* _Exercise description_: Line by line, repeat the material below exactly and skip the images.

* _Data_:
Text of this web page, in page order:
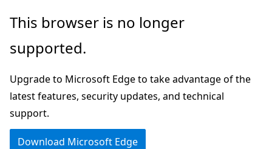
Skip
main
Skip
Ask
chat
experience
This browser is no longer
supported.
Upgrade to Microsoft Edge to take advantage of the
latest features, security updates, and technical
support.
Download Microsoft Edge
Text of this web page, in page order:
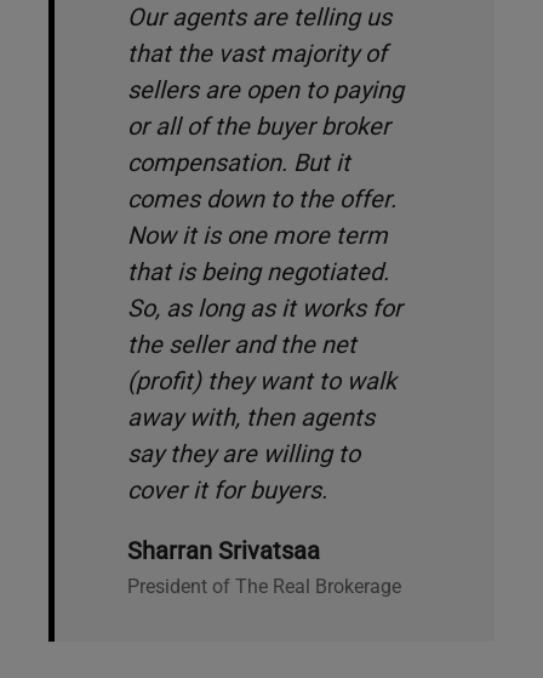
Our agents are telling us
that the vast majority of
sellers are open to paying
or all of the buyer broker
compensation. But it
comes down to the offer.
Now it is one more term
that is being negotiated.
So, as long as it works for
the seller and the net
(profit) they want to walk
away with, then agents
say they are willing to
cover it for buyers.
Sharran Srivatsaa
President of The Real Brokerage
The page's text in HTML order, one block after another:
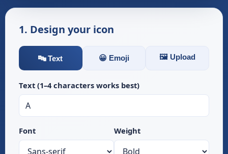
1. Design your icon
🔤 Text 😀 Emoji 🖼️ Upload
Text (1–4 characters works best)
Font Weight

* _Completed exercise_:
Text of this web page, in page order:
Skip
main
Skip
Ask
chat
experience
This browser is no longer
supported.
Upgrade to Microsoft Edge to take advantage of the
latest features, security updates, and technical
support.
Download Microsoft Edge
Text of this web page, in page order:
Our agents are telling us
that the vast majority of
sellers are open to paying
or all of the buyer broker
compensation. But it
comes down to the offer.
Now it is one more term
that is being negotiated.
So, as long as it works for
the seller and the net
(profit) they want to walk
away with, then agents
say they are willing to
cover it for buyers.
Sharran Srivatsaa
President of The Real Brokerage
The page's text in HTML order, one block after another:
1. Design your icon
🔤 Text 😀 Emoji 🖼️ Upload
Text (1–4 characters works best)
Font Weight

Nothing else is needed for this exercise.